I about-face and start back down the stairs. “What? Are you kidding? You just got here!”

“I know but… no time like the present.”

“It’s late and there’s a blizzard, Con!” Mayhem sounds confused and maybe a little concerned. I open the door to my SUV and jump in as Mayhem stands up, the bench swinging behind her. “You live here! Where are you going?”

“I’ll be back tomorrow, okay. Just… can you not tell them I’m here yet? I just… I’ll be back. Just give me a minute.”

She nods, but it’s hesitant. Concern is still all over her pretty features. “Con-Con… are you okay?”

“Yep. Back tomorrow!” 

I do a U-turn on the drive. Mayhem yanks off her hood and balaclava and I can see her sweet, confused face in my rearview, and I feel bad. But not bad enough to turn around and face all my relatives. 

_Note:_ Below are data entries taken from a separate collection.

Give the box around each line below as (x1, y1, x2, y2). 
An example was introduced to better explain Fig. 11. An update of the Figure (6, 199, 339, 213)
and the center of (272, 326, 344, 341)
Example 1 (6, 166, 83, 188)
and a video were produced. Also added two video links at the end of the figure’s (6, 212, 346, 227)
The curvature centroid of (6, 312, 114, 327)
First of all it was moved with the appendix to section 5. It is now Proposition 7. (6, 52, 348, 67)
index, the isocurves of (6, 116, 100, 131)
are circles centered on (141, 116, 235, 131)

I drive aimlessly around Silver Bay as the weather conditions worsen and the roads get icy. I can’t go back to my parents’ but I don’t know where else to go. And then it hits me. When cousins Tenley and Tate are in Silver Bay they share the old farmhouse Aunt Jessie and Uncle Jordan used to live in when they first got together. The old barn, which is a home gym the whole family uses, also has an apartment. Aunt Rose used to live there before she married Uncle Luc, but no one has lived there since. I’m pretty sure everyone has forgotten it exists. But it does. So I turn left and head to my new hideout.